The literature search strategy identified 2339 article titles. A title search reduced this to 150 articles and a review of the abstracts of these papers led to retrieval of 47 articles for a full-text review. A further seven articles were identified from the reference lists of the 47 full articles that were reviewed and six other documents from grey literature sources were selected for review. Two researchers reviewed the sixty items selected for full-text review (RD and JB). Following this review, fifty-seven were excluded for the following reasons: forty-four of the articles excluded at the full text stage were focused on service based indicators, seven reported on indicators that had been described by the previous systematic review and six were of a descriptive nature and not focused on specific indicators (Figure 1). This process led to three articles being identified for inclusion in the review4,6,7.
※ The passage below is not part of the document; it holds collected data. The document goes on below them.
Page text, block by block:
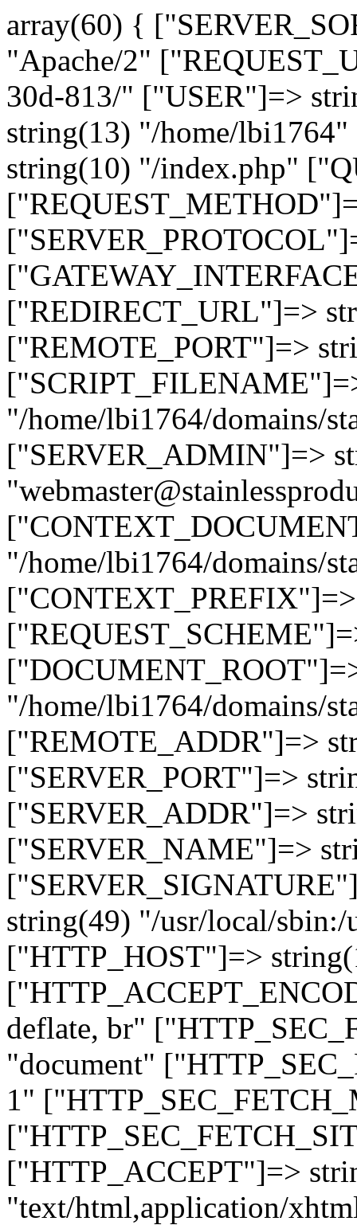
array(60) {
"Apache/2"
30d-813/" ["USER"]=>
string(13) "/home/
string(10) "/index.php"
["REDIRECT_URL"]=>
["REMOTE_PORT"]=>
"/home/lbi1764/domains/
["SERVER_ADMIN"]=>
"/home/lbi1764/domains/
"/home/lbi1764/domains/
["REMOTE_ADDR"]=>
["SERVER_PORT"]=>
["SERVER_ADDR"]=>
["SERVER_NAME"]=>
string(49) "/usr/local/
["HTTP_HOST"]=>
deflate, br"
"document"
1"
["HTTP_ACCEPT"]=>
"text/html,application/
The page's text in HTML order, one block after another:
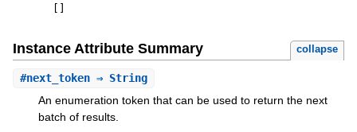
Instance Attribute Summary collapse
#next_token⇒ String
An enumeration token that can be used to return the next
batch of results.
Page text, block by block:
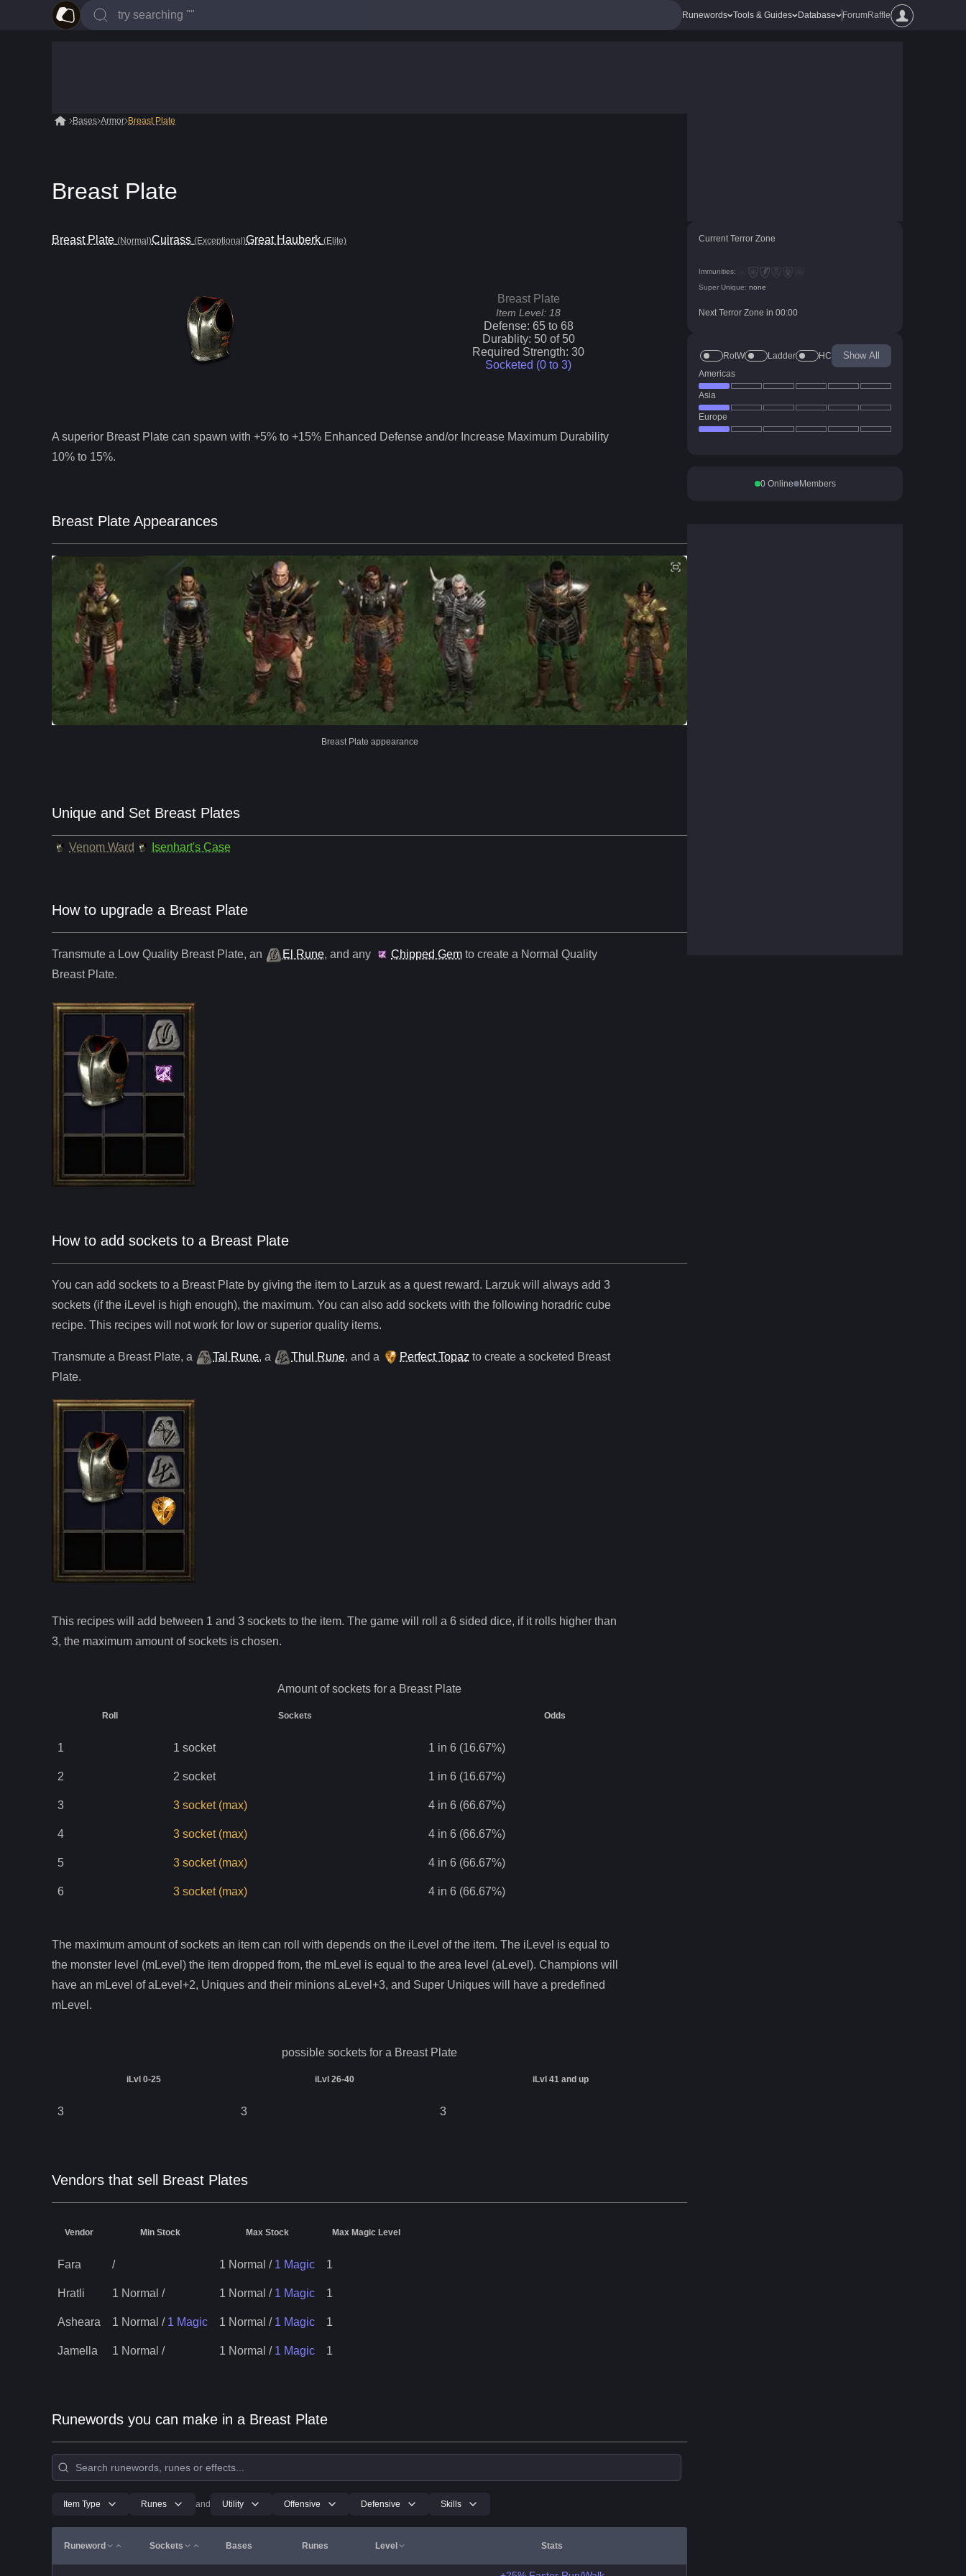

The three articles included in the final review yielded four novel indicators that had not been presented in the previous systematic review. These were: patient reported experience of whole episodes of emergency and urgent care4; mortality rates among inter-hospital transfer patients6; inter-hospital transfer times6; and time from decision to admit to transfer to an appropriate inpatient bed7. The combination of these new indicators with those that had been identified in the previous systematic review produced 42 unique indicators for review by the consensus development group. In total, 17 indicators had a median score on the Likert scale of agreement of greater than 7 following the consensus meeting (see Supplementary File 4). Table 1 presents the median, mean and range of rankings for these 17 indicators that were produced by the second online survey.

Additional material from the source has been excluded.